Transplantation of Deprenyl-Induced Tyrosine Hydroxylase-Positive Cells Improves 6-OHDA-Lesion Rat Model of Parkinson’s Disease: Behavioral and Immunohistochemical Evaluation

(Pages: 55-64)
Maryam Haji Ghasem Kashani, P.hD., 1,2,*Mohammad Taghi Ghorbanian, Ph.D., 1,2Leili Hosseinpour, M.Sc., 1,2
Department of Biology, School of Biology, Damghan University, Damghan, Iran
Institute of Biological Sciences, Damghan University, Damghan, Iran
Department of Biology, School of Biology, Damghan University, Damghan, Iran
Institute of Biological Sciences, Damghan University, Damghan, Iran
* Corresponding Address: P.O.Box: 36717 Department of Biology School of Biology Damghan University DamghanIran Email: kashani_tmu@yahoo.com
Any use, distribution, reproduction or abstract of this publication in any medium, with the exception of commercial purposes, is permitted provided the original work is properly cited This is an open-access article distributed under the terms of the Creative Commons Attribution License, which permits unrestricted use, distribution, and reproduction in any medium, provided the original work is properly cited.
Haji Ghasem Kashani Maryam, Ghorbanian Mohammad Taghi, Hosseinpour Leili. Transplantation of Deprenyl-Induced Tyrosine Hydroxylase-Positive Cells Improves 6-OHDA-Lesion Rat Model of Parkinson’s Disease: Behavioral and Immunohistochemical Evaluation. Cell J. 2013; 15(1): 55-64.

Abstract

Objective:

There is longstanding experimental and clinical evidence that supports the idea that replacement of dopaminergic (DAergic) neurons can ameliorate functional disabilities of Parkinson’s disease (PD). The purpose of the present study is to examine the efficacy of transplantation of rat bone marrow stromal cell (BMSCs)-derived tyrosine hydroxylase-positive (TH+) cells induced by deprenyl into 6-hydroxydopamine (6-OHDA)-lesioned rat models, using behavioral tests and immunohistochemical evaluations.

Materials and Methods:

In this experimental study, undifferentiated BrdU-labeled BMSCs were incubated in serum-free medium that contained 10-8 M deprenyl for 24 hours. Afterwards, BMSCs were cultured for 48 hours in α-minimal essential medium (α-MEM) supplemented with 10% FBS, then differentiated into TH+ neurons. We randomly divided 24 hemiparkinsonian rats as follows: group 1 (control) received only medium, while groups 2 and 3 were injected with 2×105 BMSCs and deprenyl-treated cells in 4 µl medium. Injections were made into the injured strata of the rats. Rotational behavior in response to apomorphine was tested before transplantation and at 2, 4, and 6 weeks post-graft. Animals were then sacrificed, and the brains were extracted for immunohistochemical and electron microscopic studies.

Results:

Apomorphine-induced rotation analysis indicated that animals with grafted cells in groups 2 and 3 exhibited significantly less rotational behavior than those in the control group at 2, 4, and 6 weeks after transplantation.

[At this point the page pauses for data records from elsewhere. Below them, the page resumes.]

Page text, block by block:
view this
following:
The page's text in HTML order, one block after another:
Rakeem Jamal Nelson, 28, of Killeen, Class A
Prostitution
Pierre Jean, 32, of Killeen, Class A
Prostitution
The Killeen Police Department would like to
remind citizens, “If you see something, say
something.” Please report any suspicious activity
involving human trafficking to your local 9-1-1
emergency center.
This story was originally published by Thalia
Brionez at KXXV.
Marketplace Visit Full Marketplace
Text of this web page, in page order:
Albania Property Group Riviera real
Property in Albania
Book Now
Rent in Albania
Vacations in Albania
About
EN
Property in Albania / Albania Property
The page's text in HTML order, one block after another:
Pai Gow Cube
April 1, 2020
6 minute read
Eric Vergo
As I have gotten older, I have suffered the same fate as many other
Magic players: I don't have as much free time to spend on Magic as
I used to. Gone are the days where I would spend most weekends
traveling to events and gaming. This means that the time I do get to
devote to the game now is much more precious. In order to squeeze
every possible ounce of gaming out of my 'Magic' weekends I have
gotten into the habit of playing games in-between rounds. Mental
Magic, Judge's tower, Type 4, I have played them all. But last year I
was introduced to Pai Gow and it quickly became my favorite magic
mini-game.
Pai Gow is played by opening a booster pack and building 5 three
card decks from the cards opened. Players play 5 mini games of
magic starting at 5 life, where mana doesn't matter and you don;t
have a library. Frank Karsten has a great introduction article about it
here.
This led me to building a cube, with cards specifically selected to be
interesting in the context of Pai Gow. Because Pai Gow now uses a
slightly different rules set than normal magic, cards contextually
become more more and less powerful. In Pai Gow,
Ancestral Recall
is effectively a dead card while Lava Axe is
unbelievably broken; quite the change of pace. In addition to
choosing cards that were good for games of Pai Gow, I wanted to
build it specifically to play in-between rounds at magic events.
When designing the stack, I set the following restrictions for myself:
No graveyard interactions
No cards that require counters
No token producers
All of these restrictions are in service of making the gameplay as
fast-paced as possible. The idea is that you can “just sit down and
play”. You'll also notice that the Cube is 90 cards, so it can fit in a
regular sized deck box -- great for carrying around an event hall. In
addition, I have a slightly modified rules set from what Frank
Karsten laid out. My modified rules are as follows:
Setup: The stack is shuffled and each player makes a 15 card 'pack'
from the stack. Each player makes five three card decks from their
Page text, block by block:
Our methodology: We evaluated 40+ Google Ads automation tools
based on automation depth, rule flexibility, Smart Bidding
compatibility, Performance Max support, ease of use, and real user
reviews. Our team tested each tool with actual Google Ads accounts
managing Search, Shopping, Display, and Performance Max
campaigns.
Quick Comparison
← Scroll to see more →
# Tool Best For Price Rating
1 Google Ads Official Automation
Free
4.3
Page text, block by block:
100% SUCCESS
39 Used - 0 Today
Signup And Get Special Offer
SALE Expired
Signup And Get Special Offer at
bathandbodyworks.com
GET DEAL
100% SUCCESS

Immunohistochemical analysis demonstrated that BrdU-labeled cells expressed specific neuronal markers, such as NF 200 and TH, at the implantation site. The presence of TH+ cells in conjunction with the reduction in rotation might show the capacity of grafted cells to release dopamine. Ultrastructural analysis revealed the presence of immature neurons and astrocyte-like cells at the graft site.

Conclusion:

TH+ neurons induced by deprenyl can be considered as a cell source for PD autograft therapy.